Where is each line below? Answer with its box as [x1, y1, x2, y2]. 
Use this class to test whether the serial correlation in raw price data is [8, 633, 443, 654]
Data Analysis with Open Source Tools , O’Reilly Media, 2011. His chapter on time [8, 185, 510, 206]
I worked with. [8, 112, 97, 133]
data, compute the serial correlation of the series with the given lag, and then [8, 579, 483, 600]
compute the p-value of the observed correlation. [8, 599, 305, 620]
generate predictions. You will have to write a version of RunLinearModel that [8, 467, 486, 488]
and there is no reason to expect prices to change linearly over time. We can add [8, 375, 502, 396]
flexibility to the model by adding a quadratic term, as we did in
========================================================================
*WORK REQUIRED*: Working down from the line that contains "compute the p-value", retype each line exactly through the last line of the data, and give nothing else.

*ANSWER FOR THIS EXERCISE*:
compute the p-value of the observed correlation. [8, 599, 305, 620]
generate predictions. You will have to write a version of RunLinearModel that [8, 467, 486, 488]
and there is no reason to expect prices to change linearly over time. We can add [8, 375, 502, 396]
flexibility to the model by adding a quadratic term, as we did in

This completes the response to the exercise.